5.2.3 Bouwwerken, geen gebouwen en geen overkappingen zijnde
Voor het bouwen van bouwwerken, geen gebouwen en geen overkappingen zijnde, geldt dat de bouwhoogte niet meer mag bedragen dan:
-
a. 1 m voor erf- en terreinafscheidingen voor de voorgevel en grenzend aan openbaar gebied;
-
b. 2 m voor erf- en terreinafscheidingen elders;
-
c. 5 m voor antenne-installaties op bouwwerken, niet zijnde schotelantennes;
-
d. 3 m voor schotelantennes;
-
e. 2 m voor tuinmeubilair;
-
f. 3 m voor overige bouwwerken, geen gebouwen en geen overkappingen zijnde.

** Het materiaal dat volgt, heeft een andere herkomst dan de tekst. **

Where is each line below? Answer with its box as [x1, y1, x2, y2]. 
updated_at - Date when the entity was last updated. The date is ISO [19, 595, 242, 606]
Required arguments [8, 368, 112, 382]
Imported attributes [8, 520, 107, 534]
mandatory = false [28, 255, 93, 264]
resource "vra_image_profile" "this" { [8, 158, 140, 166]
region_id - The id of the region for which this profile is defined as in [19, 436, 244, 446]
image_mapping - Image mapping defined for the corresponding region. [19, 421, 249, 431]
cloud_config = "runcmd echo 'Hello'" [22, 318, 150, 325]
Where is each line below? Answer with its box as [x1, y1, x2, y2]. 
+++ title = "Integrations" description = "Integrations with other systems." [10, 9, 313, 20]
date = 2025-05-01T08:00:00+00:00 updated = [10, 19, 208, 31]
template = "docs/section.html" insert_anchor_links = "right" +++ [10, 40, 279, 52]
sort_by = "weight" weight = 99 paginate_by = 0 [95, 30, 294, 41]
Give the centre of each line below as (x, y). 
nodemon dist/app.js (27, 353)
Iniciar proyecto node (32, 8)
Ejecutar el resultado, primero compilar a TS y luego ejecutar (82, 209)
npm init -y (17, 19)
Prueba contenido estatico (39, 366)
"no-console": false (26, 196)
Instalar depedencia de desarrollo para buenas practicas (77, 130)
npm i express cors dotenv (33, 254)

5.4 Afwijken van de gebruiksregels
5.4.1 Afwijking van Staat van Bedrijfsactiviteiten 'functiemenging'
Het bevoegd gezag kan bij een omgevingsvergunning afwijken van lid 5.1:
-
a. om bedrijven toe te laten uit ten hoogste twee categorieën hoger dan in lid 5.1, voor zover het betrokken bedrijf naar aard en invloed op de omgeving (gelet op de specifieke werkwijze of bijzondere verschijningsvorm) geacht kan worden te behoren tot de categorieën, zoals in lid 5.1 genoemd;
-
b. om bedrijven toe te laten die niet in de Staat van Bedrijfsactiviteiten 'functiemenging' zijn genoemd, voor zover het betrokken bedrijf naar aard en invloed op de omgeving geacht kan worden te behoren tot de categorieën, zoals in lid 5.1 genoemd;
met dien verstande dat:
-
c. Bevi- en Wgh-inrichtingen niet zijn toegestaan.

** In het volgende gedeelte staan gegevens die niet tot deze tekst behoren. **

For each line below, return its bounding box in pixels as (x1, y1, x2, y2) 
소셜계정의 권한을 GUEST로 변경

5.4.2 Afwijken tbv mantelzorg
Het bevoegd gezag kan bij een omgevingsvergunning afwijken van de specifieke gebruiksregels voor het toestaan van het gebruik van een bijgebouw als afhankelijke woonruimte, met inachtneming van het volgende:
-
a. een dergelijke bewoning noodzakelijk is vanuit een oogpunt van mantelzorg;
-
b. er vindt geen onevenredige aantasting plaats van de in het geding zijnde belangen waaronder die van omwonenden en (agrarische) bedrijven;
-
c. een vloeroppervlak van ten hoogste 75 m² van de op grond van de bouwregels toegestane bijgebouwen mag worden gebruikt als afhankelijke woonruimte.
5.4.3 Voorwaarden voor het verlenen van een omgevingsvergunning
Een omgevingsvergunning voor het afwijken wordt alleen verleend, indien daardoor geen onevenredige afbreuk wordt gedaan aan de ingevolge de bestemming gegeven gebruiksmogelijkheden van aangrenzende gronden en bouwwerken.
5.4.4 Intrekken omgevingsvergunning tbv mantelzorg
Het bevoegd gezag trekt de omgevingsvergunning voor het afwijken, verleend op grond van lid 5.4.2 in, indien de bij het verlenen van de omgevingsvergunning bestaande noodzaak vanuit een oogpunt van mantelzorg niet meer aanwezig is.